Dementia WARNING: Study reveals brain damage can be caused by single hit on the head

Concerns had been raised surrounding the long-term results of contact sports activities after a sequence of high-profile athletes developed degenerative mind circumstances.

Legendary boxer Muhammad Ali was recognized with Parkinson’s syndrome in 1984, simply three years after retiring from boxing, which his docs attributed to boxing-related accidents.

England striker Jeff Astle, who was famend for heading the ball, additionally died of persistent traumatic encephalopathy on the age of 59, which is brought on by repeated minor traumas to the pinnacle.

Willie Stewart, a neuropathologist on the University of Glasgow and head researcher on the challenge, underlined the similarity between repetitive minor traumas skilled involved sports activities with extreme head accidents.

Writing within the journal Brain, he mentioned: “There is a false assumption that being hit by a automobile produces a special mind harm to being hit on a rugby discipline 1000’s of occasions throughout your profession.
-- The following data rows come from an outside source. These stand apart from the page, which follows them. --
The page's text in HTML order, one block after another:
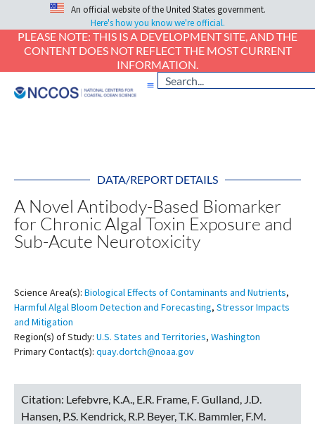
An official website of the United States government.
Here's how you know we're official.
PLEASE NOTE: THIS IS A DEVELOPMENT SITE, AND THE
CONTENT DOES NOT REFLECT THE MOST CURRENT
INFORMATION.
DATA/REPORT DETAILS
A Novel Antibody-Based Biomarker
for Chronic Algal Toxin Exposure and
Sub-Acute Neurotoxicity
Science Area(s): Biological Effects of Contaminants and Nutrients,
Harmful Algal Bloom Detection and Forecasting, Stressor Impacts
and Mitigation
Region(s) of Study: U.S. States and Territories, Washington
Primary Contact(s): quay.dortch@noaa.gov
Citation: Lefebvre, K.A., E.R. Frame, F. Gulland, J.D.
Hansen, P.S. Kendrick, R.P. Beyer, T.K. Bammler, F.M.
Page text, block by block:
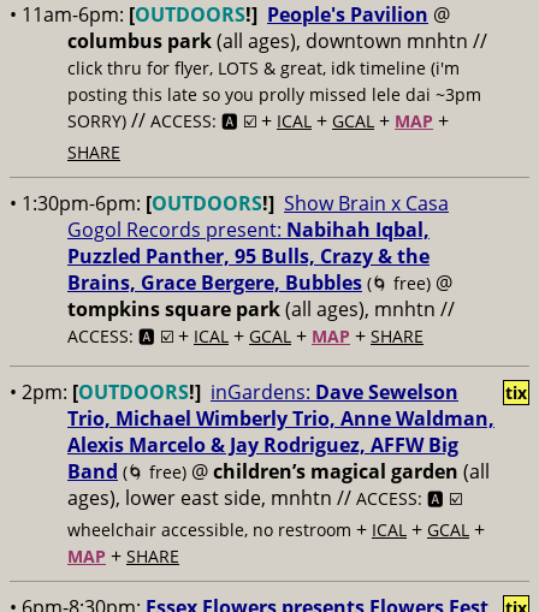
• 11am-6pm: [OUTDOORS!] People's Pavilion @
columbus park(all ages), downtown mnhtn //
click thru for flyer, LOTS & great, idk timeline (i'm
posting this late so you prolly missed lele dai ~3pm
SORRY) // ACCESS: 🅰️ ☑️ + ICAL + GCAL + MAP +
SHARE
• 1:30pm-6pm: [OUTDOORS!] Show Brain x Casa
Gogol Records present: Nabihah Iqbal,
Puzzled Panther, 95 Bulls, Crazy & the
Brains, Grace Bergere, Bubbles (🌀 free) @
tompkins square park(all ages), mnhtn //
ACCESS: 🅰️ ☑️ + ICAL + GCAL + MAP + SHARE
• 2pm: [OUTDOORS!] inGardens: Dave Sewelson
Trio, Michael Wimberly Trio, Anne Waldman,
Alexis Marcelo & Jay Rodriguez, AFFW Big
Band (🌀 free) @children’s magical garden (all
ages), lower east side, mnhtn // ACCESS: 🅰️ ☑️
wheelchair accessible, no restroom + ICAL + GCAL +
MAP + SHARE
tix
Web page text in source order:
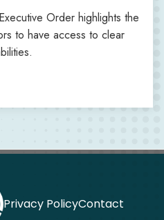
Order highlights the
to have access to clear
Privacy PolicyContact
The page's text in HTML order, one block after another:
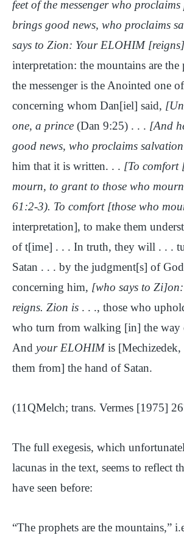
feet of the messenger who proclaims
brings good news, who proclaims
says to Zion: Your ELOHIM [reigns]
interpretation: the mountains are the
the messenger is the Anointed one
concerning whom Dan[iel] said,
one, a prince (Dan 9:25) . . . [And
good news, who proclaims salvation
him that it is written. . . [To comfort
mourn, to grant to those who
61:2-3). To comfort [those who
interpretation], to make them
of t[ime] . . . In truth, they will . . .
Satan . . . by the judgment[s] of
concerning him, [who says to
reigns. Zion is . . ., those who
who turn from walking [in] the way
And your ELOHIMis
them from] the hand of Satan.
(11QMelch; trans. Vermes [1975]
The full exegesis, which
lacunas in the text, seems to reflect
have seen before:
“The prophets are the mountains,”
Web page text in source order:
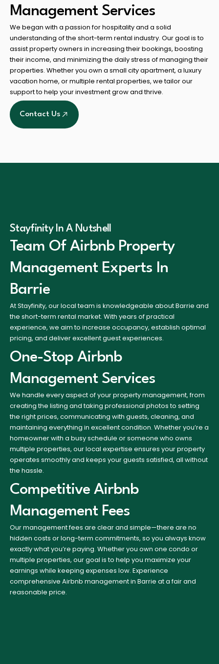
Management Services
We began with a passion for hospitality and a solid
understanding of the short-term rental industry. Our goal is to
assist property owners in increasing their bookings, boosting
their income, and minimizing the daily stress of managing their
properties. Whether you own a small city apartment, a luxury
vacation home, or multiple rental properties, we tailor our
support to help your investment grow and thrive.
Contact Us
Stayfinity In A Nutshell
Team Of Airbnb Property
Management Experts In
Barrie
At Stayfinity, our local team is knowledgeable about Barrie and
the short-term rental market. With years of practical
experience, we aim to increase occupancy, establish optimal
pricing, and deliver excellent guest experiences.
One-Stop Airbnb
Management Services
We handle every aspect of your property management, from
creating the listing and taking professional photos to setting
the right prices, communicating with guests, cleaning, and
maintaining everything in excellent condition. Whether you’re a
homeowner with a busy schedule or someone who owns
multiple properties, our local expertise ensures your property
operates smoothly and keeps your guests satisfied, all without
the hassle.
Competitive Airbnb
Management Fees
Our management fees are clear and simple—there are no
hidden costs or long-term commitments, so you always know
exactly what you’re paying. Whether you own one condo or
multiple properties, our goal is to help you maximize your
earnings while keeping expenses low. Experience
comprehensive Airbnb management in Barrie at a fair and
reasonable price.
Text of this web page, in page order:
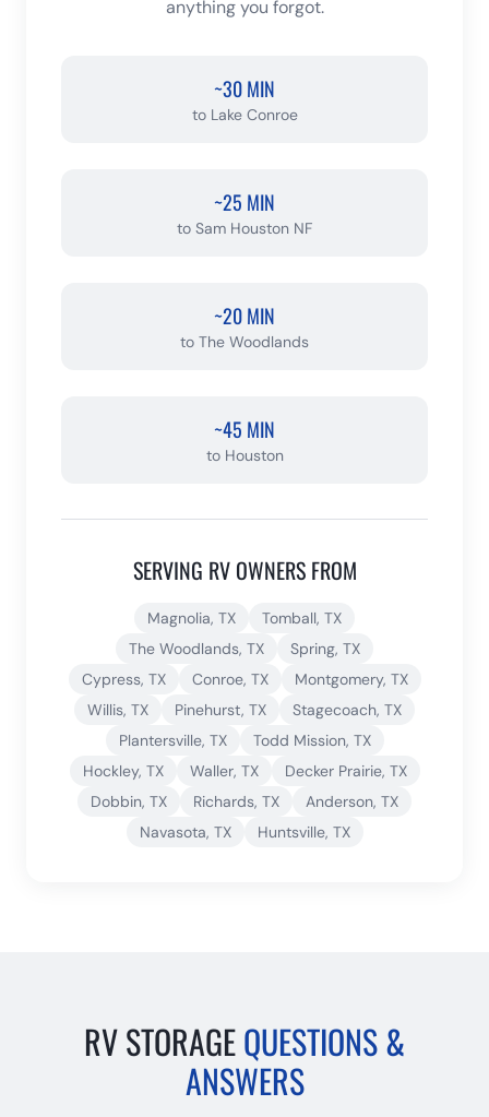
anything you forgot.
~30 MIN
to Lake Conroe
~25 MIN
to Sam Houston NF
~20 MIN
to The Woodlands
~45 MIN
to Houston
SERVING RV OWNERS FROM
Magnolia, TX Tomball, TX
The Woodlands, TX Spring, TX
Cypress, TX Conroe, TX Montgomery, TX
Willis, TX Pinehurst, TX Stagecoach, TX
Plantersville, TX Todd Mission, TX
Hockley, TX Waller, TX Decker Prairie, TX
Dobbin, TX Richards, TX Anderson, TX
Navasota, TX Huntsville, TX
RV STORAGEQUESTIONS &
ANSWERS
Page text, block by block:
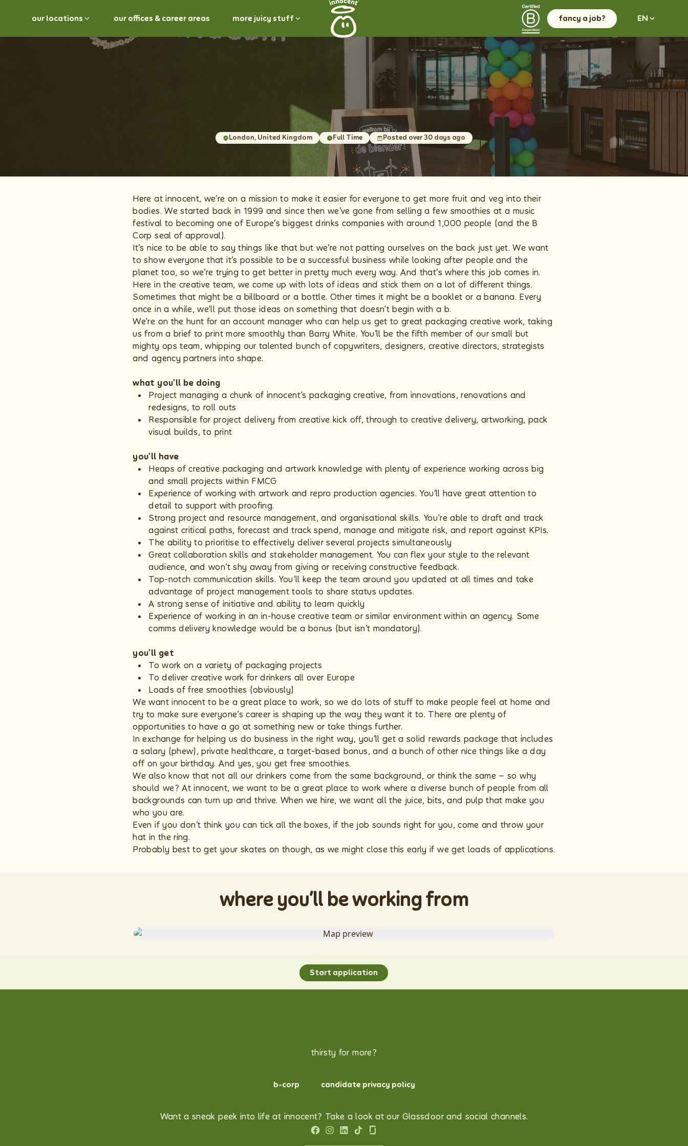
our locations our offices & career areas more juicy stuff fancy a job? EN
London, United Kingdom Full Time Posted over 30 days ago
Here at innocent, we’re on a mission to make it easier for everyone to get more fruit and veg into their
bodies. We started back in 1999 and since then we’ve gone from selling a few smoothies at a music
festival to becoming one of Europe’s biggest drinks companies with around 1,000 people (and the B
Corp seal of approval).
It’s nice to be able to say things like that but we’re not patting ourselves on the back just yet. We want
to show everyone that it’s possible to be a successful business while looking after people and the
planet too, so we’re trying to get better in pretty much every way. And that’s where this job comes in.
Here in the creative team, we come up with lots of ideas and stick them on a lot of different things.
Sometimes that might be a billboard or a bottle. Other times it might be a booklet or a banana. Every
once in a while, we'll put those ideas on something that doesn't begin with a b.
We're on the hunt for an account manager who can help us get to great packaging creative work, taking
us from a brief to print more smoothly than Barry White. You’ll be the fifth member of our small but
mighty ops team, whipping our talented bunch of copywriters, designers, creative directors, strategists
and agency partners into shape.
what you'll be doing
Project managing a chunk of innocent's packaging creative, from innovations, renovations and
redesigns, to roll outs
Responsible for project delivery from creative kick off, through to creative delivery, artworking, pack
visual builds, to print
you'll have
Heaps of creative packaging and artwork knowledge with plenty of experience working across big
and small projects within FMCG
Experience of working with artwork and repro production agencies. You’ll have great attention to
detail to support with proofing.
Strong project and resource management, and organisational skills. You're able to draft and track
against critical paths, forecast and track spend, manage and mitigate risk, and report against KPIs.
The ability to prioritise to effectively deliver several projects simultaneously
Great collaboration skills and stakeholder management. You can flex your style to the relevant
audience, and won’t shy away from giving or receiving constructive feedback.
Top-notch communication skills. You'll keep the team around you updated at all times and take
advantage of project management tools to share status updates.
A strong sense of initiative and ability to learn quickly
Experience of working in an in-house creative team or similar environment within an agency. Some
comms delivery knowledge would be a bonus (but isn’t mandatory).
you'll get
To work on a variety of packaging projects
To deliver creative work for drinkers all over Europe
Loads of free smoothies (obviously)
We want innocent to be a great place to work, so we do lots of stuff to make people feel at home and
try to make sure everyone’s career is shaping up the way they want it to. There are plenty of
opportunities to have a go at something new or take things further.
In exchange for helping us do business in the right way, you’ll get a solid rewards package that includes
a salary (phew), private healthcare, a target-based bonus, and a bunch of other nice things like a day
off on your birthday. And yes, you get free smoothies.
We also know that not all our drinkers come from the same background, or think the same – so why
should we? At innocent, we want to be a great place to work where a diverse bunch of people from all
backgrounds can turn up and thrive. When we hire, we want all the juice, bits, and pulp that make you
who you are.
Even if you don’t think you can tick all the boxes, if the job sounds right for you, come and throw your
hat in the ring.
Probably best to get your skates on though, as we might close this early if we get loads of applications.
where you’ll be working from
Start application
thirsty for more?
b-corp candidate privacy policy
Want a sneak peek into life at innocent? Take a look at our Glassdoor and social channels.
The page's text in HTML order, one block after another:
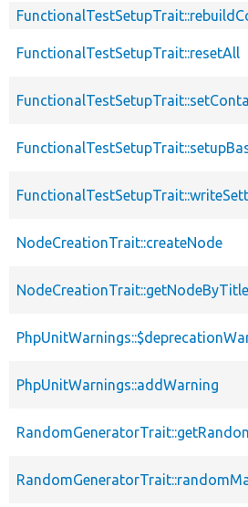
FunctionalTestSetupTrait::resetAll
NodeCreationTrait::createNode
NodeCreationTrait::getNodeByTitle
PhpUnitWarnings::addWarning
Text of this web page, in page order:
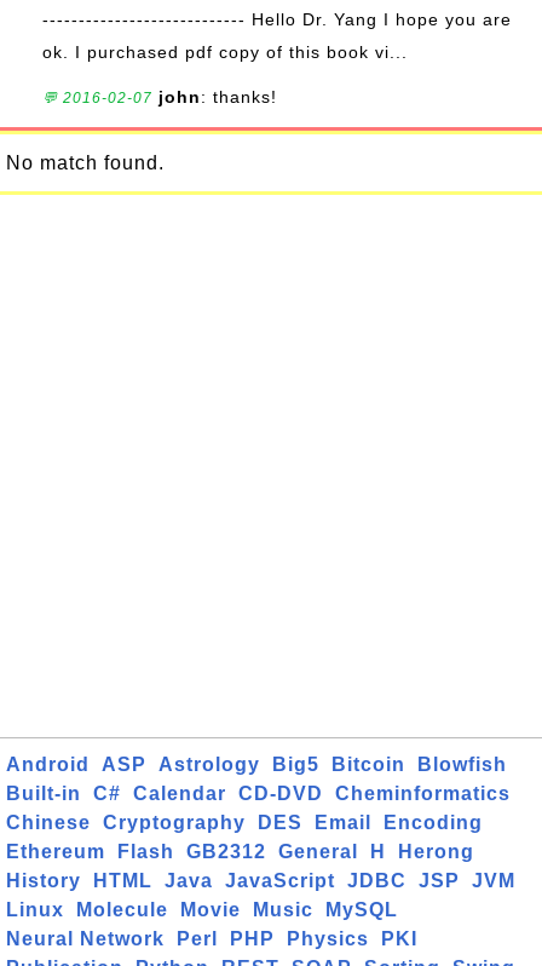
---------------------------- Hello Dr. Yang I hope you are
ok. I purchased pdf copy of this book vi...
💬 2016-02-07 john: thanks!
No match found.
Android ASP Astrology Big5 Bitcoin
Blowfish
Built-in
C# Calendar CD-DVD
Cheminformatics
Chinese
Cryptography DES Email
Encoding
Ethereum
Flash GB2312 General H
Herong
History
HTML Java JavaScript JDBC JSP
JVM
Linux
Molecule Movie Music
MySQL
Neural Network
Perl PHP Physics
PKI
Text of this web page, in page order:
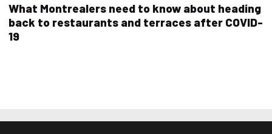
What Montrealers need to know about heading
back to restaurants and terraces after COVID-
19
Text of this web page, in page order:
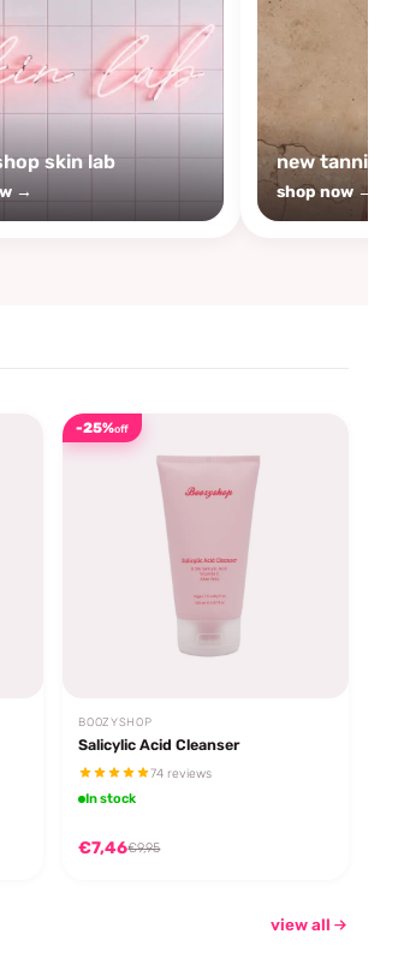
skin lab
→
new tanning
shop now →
-25%off
BOOZYSHOP
Salicylic Acid Cleanser
74 reviews
In stock
€7,46€9,95
view all
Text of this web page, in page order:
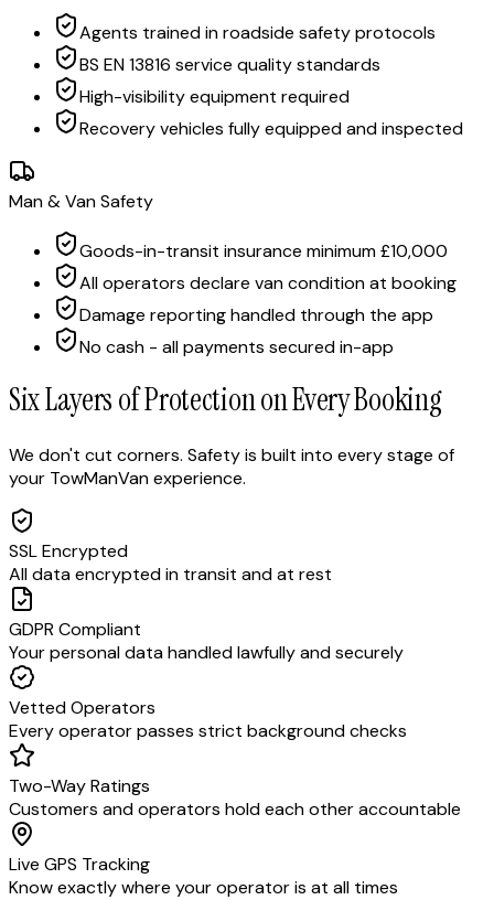
Agents trained in roadside safety protocols
BS EN 13816 service quality standards
High-visibility equipment required
Recovery vehicles fully equipped and inspected
Man & Van Safety
Goods-in-transit insurance minimum £10,000
All operators declare van condition at booking
Damage reporting handled through the app
No cash - all payments secured in-app
Six Layers of Protection on Every Booking
We don't cut corners. Safety is built into every stage of
your TowManVan experience.
SSL Encrypted
All data encrypted in transit and at rest
GDPR Compliant
Your personal data handled lawfully and securely
Vetted Operators
Every operator passes strict background checks
Two-Way Ratings
Customers and operators hold each other accountable
Live GPS Tracking
Know exactly where your operator is at all times

“Underpinning it, the organic processes are very related if not the identical.

“It is just the dose of the injury which is different.”

The research revealed a single traumatic mind harm can produce a defective type of a typical neural protein, which might then unfold all through the complete mind.

The scientists discovered that ‘tau’ proteins, that are sometimes situated all through the mind and maintain mind cells collectively, turned ‘defective’ on the web site of harm and irregular kinds had been deposited throughout the mind.

They discovered that the deposit of irregular types of tau proteins was way more widespread in sufferers with mind accidents and traumas, than these with wholesome brains.

Mr Stewart mentioned: “One of the hanging options after we take a look at the brains of people that’ve been uncovered to mind harm is the irregular deposition of tau.

“It seems this irregular protein can ‘seed’ or unfold via the mind.

“It’s like a grain of sand in an oyster.”

Mr Stewart famous that when tau proteins develop into “abnormally folded” via mind accidents, they’ll transmit their irregular shapes to different proteins, creating an “evolving pathology”.

The scientist raised the potential of treating trauma-related dementia by “targeting the tau protein and stopping it from spreading”.

In an optimist conclusion, he mentioned: “It gives us a novel way of challenging dementia.”